## WHAT IS BEING ASKED
Reproduce exactly the lines of this material that begin at the line with "new_post \ [48, 330]" and end at the line with "box as [x1, y1, x2, y2].", both included. Omit the pictures and everything else.
[Start of Attachment]
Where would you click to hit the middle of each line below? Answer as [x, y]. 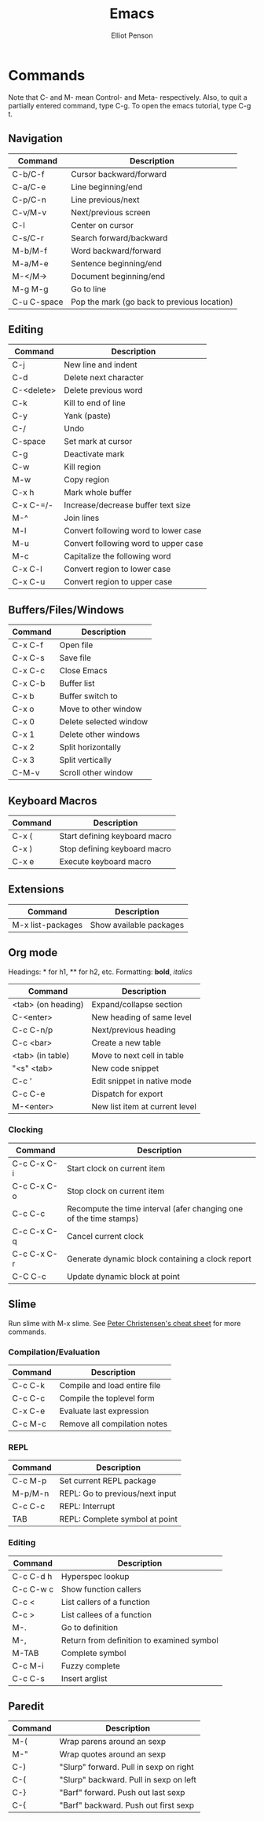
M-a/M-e [30, 263]
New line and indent [101, 365]
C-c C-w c [33, 1589]
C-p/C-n [29, 200]
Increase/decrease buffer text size [127, 505]
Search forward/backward [119, 238]
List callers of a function [106, 1602]
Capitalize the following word [117, 556]
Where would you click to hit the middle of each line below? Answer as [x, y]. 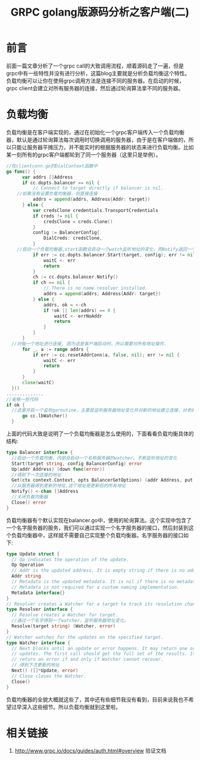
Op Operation [28, 565]
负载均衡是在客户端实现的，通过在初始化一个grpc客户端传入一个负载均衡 [95, 132]
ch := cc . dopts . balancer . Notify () [75, 277]
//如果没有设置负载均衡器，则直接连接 [57, 194]
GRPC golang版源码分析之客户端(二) [100, 12]
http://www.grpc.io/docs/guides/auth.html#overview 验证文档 [90, 751]
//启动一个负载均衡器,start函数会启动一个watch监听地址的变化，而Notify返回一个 [107, 249]
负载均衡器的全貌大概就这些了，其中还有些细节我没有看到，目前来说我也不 [97, 699]
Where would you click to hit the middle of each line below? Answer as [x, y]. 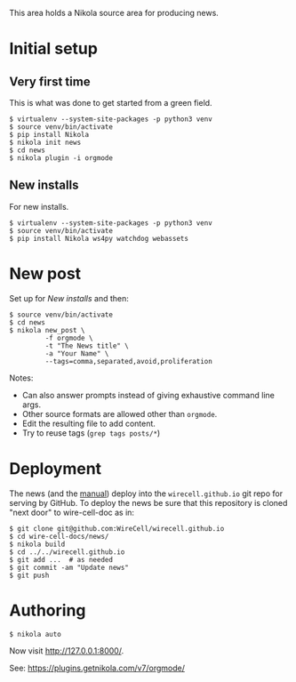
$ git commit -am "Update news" [69, 567]
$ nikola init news [45, 142]
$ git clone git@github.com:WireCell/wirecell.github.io [117, 528]
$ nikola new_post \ [48, 330]
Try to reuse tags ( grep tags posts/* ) [91, 433]
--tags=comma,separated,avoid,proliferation [129, 361]
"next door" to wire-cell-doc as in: [72, 512]
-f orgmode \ [69, 338]
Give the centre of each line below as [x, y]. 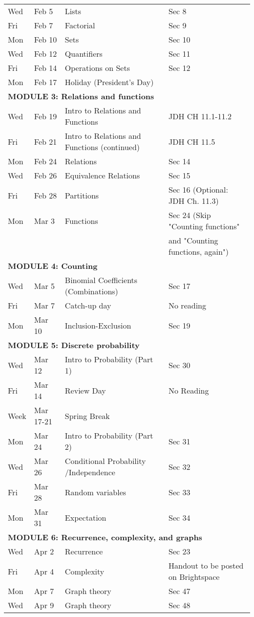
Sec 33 [180, 492]
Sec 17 [180, 286]
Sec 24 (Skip [190, 215]
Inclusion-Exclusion [98, 325]
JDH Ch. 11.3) [194, 201]
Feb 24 [45, 161]
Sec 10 [180, 39]
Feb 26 [45, 175]
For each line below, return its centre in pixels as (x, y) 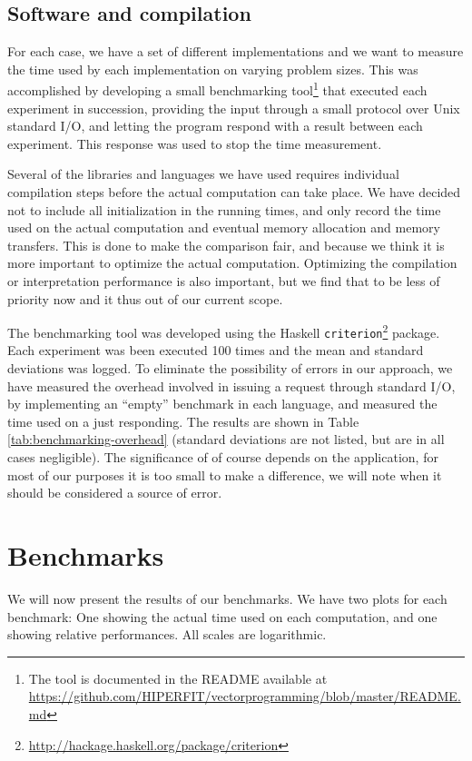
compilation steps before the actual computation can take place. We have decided (234, 192)
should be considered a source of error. (115, 493)
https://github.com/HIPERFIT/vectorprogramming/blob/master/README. (245, 696)
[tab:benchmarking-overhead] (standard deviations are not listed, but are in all (226, 439)
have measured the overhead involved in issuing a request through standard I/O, (231, 385)
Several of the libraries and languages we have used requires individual (203, 174)
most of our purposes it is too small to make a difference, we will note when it (225, 474)
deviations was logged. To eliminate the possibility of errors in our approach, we (230, 368)
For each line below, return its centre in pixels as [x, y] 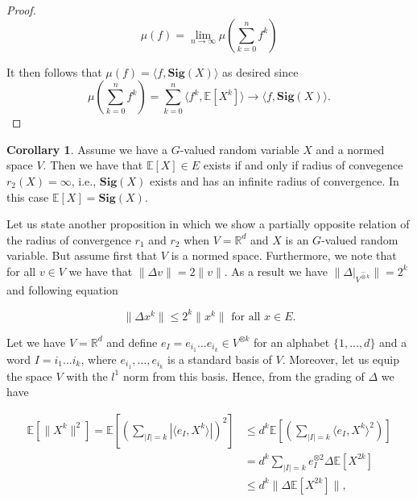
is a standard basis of [220, 359]
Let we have [36, 342]
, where [99, 359]
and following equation [62, 289]
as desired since [260, 71]
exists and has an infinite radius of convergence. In [274, 180]
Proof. [21, 10]
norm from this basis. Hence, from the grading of [244, 376]
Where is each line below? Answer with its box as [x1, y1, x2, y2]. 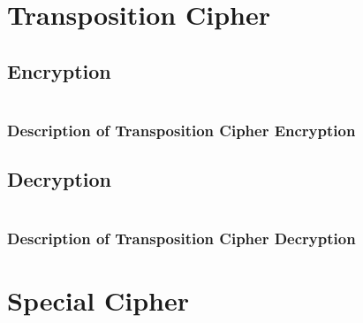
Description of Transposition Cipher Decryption [7, 227, 356, 249]
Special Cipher [7, 281, 189, 318]
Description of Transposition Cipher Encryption [7, 119, 356, 141]
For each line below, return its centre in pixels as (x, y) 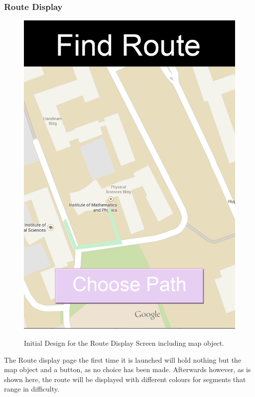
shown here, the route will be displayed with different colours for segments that (125, 379)
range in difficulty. (32, 389)
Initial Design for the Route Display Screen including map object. (124, 343)
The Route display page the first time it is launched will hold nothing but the (123, 359)
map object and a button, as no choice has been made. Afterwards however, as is (127, 369)
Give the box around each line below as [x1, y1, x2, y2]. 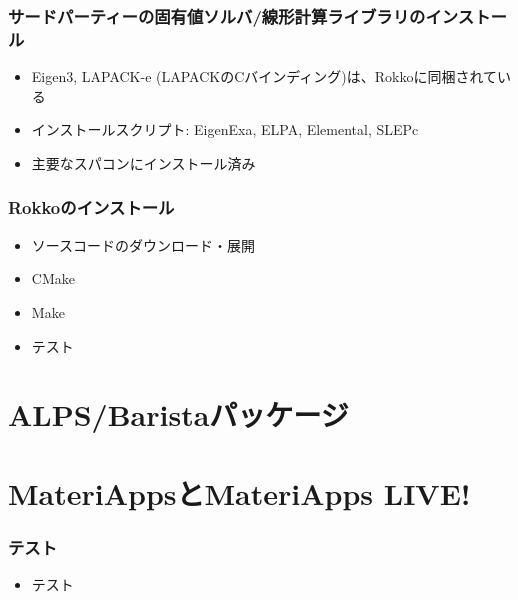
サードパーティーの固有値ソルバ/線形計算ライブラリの [8, 3, 426, 28]
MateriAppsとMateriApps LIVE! [8, 472, 471, 513]
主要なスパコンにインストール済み [31, 152, 256, 173]
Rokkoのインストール [8, 195, 175, 220]
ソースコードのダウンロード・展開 [31, 234, 256, 255]
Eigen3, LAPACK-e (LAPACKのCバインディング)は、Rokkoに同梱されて [31, 66, 498, 87]
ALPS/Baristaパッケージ [8, 394, 349, 435]
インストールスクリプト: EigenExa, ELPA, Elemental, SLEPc [31, 119, 419, 140]
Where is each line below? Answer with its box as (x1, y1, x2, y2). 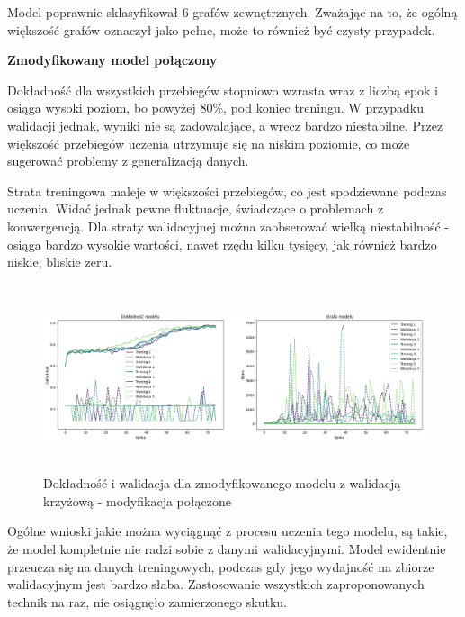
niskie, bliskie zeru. (7, 252, 112, 271)
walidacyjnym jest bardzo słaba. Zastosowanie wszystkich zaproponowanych (7, 575, 425, 594)
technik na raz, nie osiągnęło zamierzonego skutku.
[End of Attachment]
## EXERCISE RESULT
$ nikola new_post \ [48, 330]
Try to reuse tags ( grep tags posts/* ) [91, 433]
--tags=comma,separated,avoid,proliferation [129, 361]
"next door" to wire-cell-doc as in: [72, 512]
-f orgmode \ [69, 338]
Give the centre of each line below as [x, y]. 
Sec 33 [180, 492]
Sec 17 [180, 286]
Sec 24 (Skip [190, 215]
Inclusion-Exclusion [98, 325]
JDH Ch. 11.3) [194, 201]
Feb 24 [45, 161]
Sec 10 [180, 39]
Feb 26 [45, 175]
For each line below, return its centre in pixels as (x, y) 
compilation steps before the actual computation can take place. We have decided (234, 192)
should be considered a source of error. (115, 493)
https://github.com/HIPERFIT/vectorprogramming/blob/master/README. (245, 696)
[tab:benchmarking-overhead] (standard deviations are not listed, but are in all (226, 439)
have measured the overhead involved in issuing a request through standard I/O, (231, 385)
Several of the libraries and languages we have used requires individual (203, 174)
most of our purposes it is too small to make a difference, we will note when it (225, 474)
deviations was logged. To eliminate the possibility of errors in our approach, we (230, 368)
For each line below, return its centre in pixels as [x, y] 
is a standard basis of [220, 359]
Let we have [36, 342]
, where [99, 359]
and following equation [62, 289]
as desired since [260, 71]
exists and has an infinite radius of convergence. In [274, 180]
Proof. [21, 10]
norm from this basis. Hence, from the grading of [244, 376]
Where is each line below? Answer with its box as [x1, y1, x2, y2]. 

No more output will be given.